(Records from a data source)
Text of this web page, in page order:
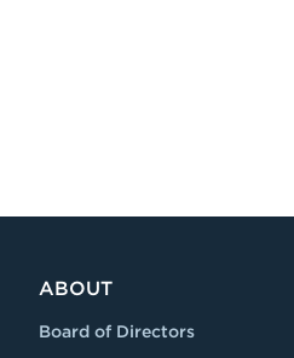
ABOUT
Board of Directors
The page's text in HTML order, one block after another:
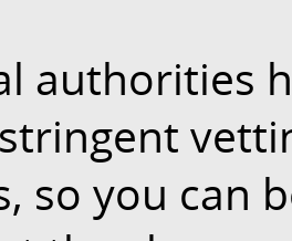
authorities
so you can
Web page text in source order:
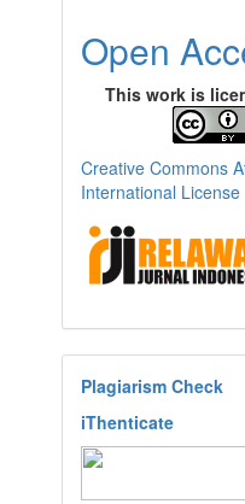
Open
This work is
Creative Commons
International License
Plagiarism Check
iThenticate
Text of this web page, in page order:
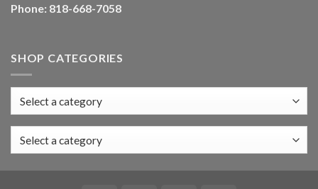
Phone: 818-668-7058
SHOP CATEGORIES
Select a category
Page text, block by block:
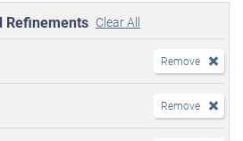
Refinements Clear All
Remove
Remove
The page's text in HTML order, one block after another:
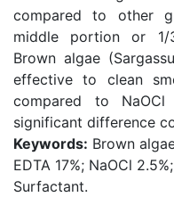
compared to other
middle portion or 1/
Brown algae
effective to clean
compared to
significant difference
Keywords: Brown
EDTA 17%; NaOCl
Surfactant.

__What to do__:
Could you retype every record exactly, leaving the pictures out?

__Answer to this exercise__:
Text of this web page, in page order:
ABOUT
Board of Directors
The page's text in HTML order, one block after another:
authorities
so you can
Web page text in source order:
Open
This work is
Creative Commons
International License
Plagiarism Check
iThenticate
Text of this web page, in page order:
Phone: 818-668-7058
SHOP CATEGORIES
Select a category
Page text, block by block:
Refinements Clear All
Remove
Remove
The page's text in HTML order, one block after another:
compared to other
middle portion or 1/
Brown algae
effective to clean
compared to
significant difference
Keywords: Brown
EDTA 17%; NaOCl
Surfactant.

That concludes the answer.